Items from a dataset:
Start of Block

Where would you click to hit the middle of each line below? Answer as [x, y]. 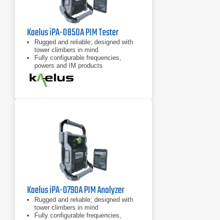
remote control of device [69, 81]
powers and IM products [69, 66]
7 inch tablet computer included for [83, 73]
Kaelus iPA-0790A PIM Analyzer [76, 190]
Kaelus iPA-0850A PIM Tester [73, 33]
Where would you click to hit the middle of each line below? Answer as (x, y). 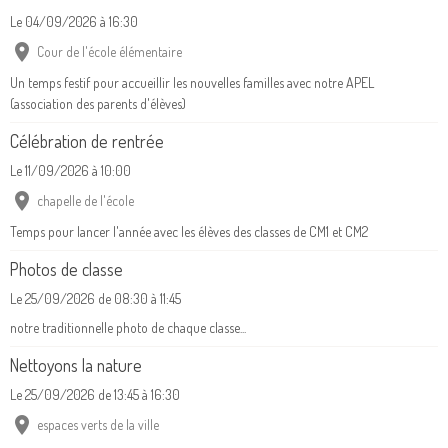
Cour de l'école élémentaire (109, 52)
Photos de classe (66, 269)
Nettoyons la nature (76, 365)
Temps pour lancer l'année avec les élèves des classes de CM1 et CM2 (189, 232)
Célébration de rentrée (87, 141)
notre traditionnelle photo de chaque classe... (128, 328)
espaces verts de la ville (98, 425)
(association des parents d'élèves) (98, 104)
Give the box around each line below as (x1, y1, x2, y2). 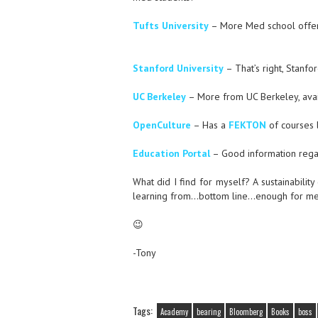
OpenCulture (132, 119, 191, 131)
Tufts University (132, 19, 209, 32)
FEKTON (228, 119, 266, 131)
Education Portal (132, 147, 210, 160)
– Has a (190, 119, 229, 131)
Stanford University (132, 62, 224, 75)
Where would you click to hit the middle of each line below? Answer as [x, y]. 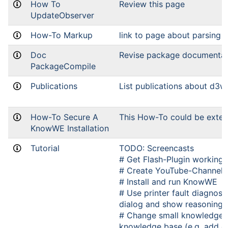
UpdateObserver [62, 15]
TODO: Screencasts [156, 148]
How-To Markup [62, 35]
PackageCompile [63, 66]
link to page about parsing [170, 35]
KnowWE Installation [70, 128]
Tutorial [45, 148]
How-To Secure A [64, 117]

End of Block
Start of Block

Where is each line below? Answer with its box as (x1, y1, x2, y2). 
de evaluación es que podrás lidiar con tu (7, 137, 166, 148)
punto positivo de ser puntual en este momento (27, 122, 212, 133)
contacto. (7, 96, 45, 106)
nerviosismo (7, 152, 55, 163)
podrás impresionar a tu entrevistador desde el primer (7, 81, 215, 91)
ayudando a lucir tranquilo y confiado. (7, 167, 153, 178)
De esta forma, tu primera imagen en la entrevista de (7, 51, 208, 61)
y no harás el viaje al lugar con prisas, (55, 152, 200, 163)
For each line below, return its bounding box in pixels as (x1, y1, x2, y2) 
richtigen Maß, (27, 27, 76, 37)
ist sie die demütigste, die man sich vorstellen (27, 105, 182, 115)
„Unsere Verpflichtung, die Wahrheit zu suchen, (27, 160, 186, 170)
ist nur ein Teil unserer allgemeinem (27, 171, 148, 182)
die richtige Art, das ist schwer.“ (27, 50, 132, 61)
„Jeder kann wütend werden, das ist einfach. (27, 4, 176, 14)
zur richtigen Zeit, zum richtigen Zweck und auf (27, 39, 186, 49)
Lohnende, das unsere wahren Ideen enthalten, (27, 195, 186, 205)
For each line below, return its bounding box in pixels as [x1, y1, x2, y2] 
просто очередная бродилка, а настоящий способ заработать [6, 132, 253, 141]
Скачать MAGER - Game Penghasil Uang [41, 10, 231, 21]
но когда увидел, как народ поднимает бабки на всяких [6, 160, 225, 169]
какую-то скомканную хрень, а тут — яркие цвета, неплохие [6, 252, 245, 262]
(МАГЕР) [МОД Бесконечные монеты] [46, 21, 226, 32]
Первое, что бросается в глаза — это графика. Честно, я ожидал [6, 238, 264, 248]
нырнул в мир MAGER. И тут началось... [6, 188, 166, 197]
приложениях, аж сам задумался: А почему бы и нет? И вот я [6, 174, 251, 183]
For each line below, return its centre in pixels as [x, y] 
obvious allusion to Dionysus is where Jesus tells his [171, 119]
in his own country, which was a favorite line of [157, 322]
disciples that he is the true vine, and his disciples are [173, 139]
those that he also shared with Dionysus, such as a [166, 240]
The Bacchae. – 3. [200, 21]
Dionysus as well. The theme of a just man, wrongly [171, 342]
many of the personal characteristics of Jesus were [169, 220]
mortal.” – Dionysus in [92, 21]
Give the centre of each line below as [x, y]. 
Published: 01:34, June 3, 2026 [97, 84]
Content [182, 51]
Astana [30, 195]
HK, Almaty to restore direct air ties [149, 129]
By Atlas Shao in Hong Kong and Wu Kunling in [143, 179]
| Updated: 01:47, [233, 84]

End of Block

▸ What to do
Select every line in the records above that contains the word "Dionysus".

▸ Exercise response
obvious allusion to Dionysus is where Jesus tells his [171, 119]
those that he also shared with Dionysus, such as a [166, 240]
Dionysus as well. The theme of a just man, wrongly [171, 342]
mortal.” – Dionysus in [92, 21]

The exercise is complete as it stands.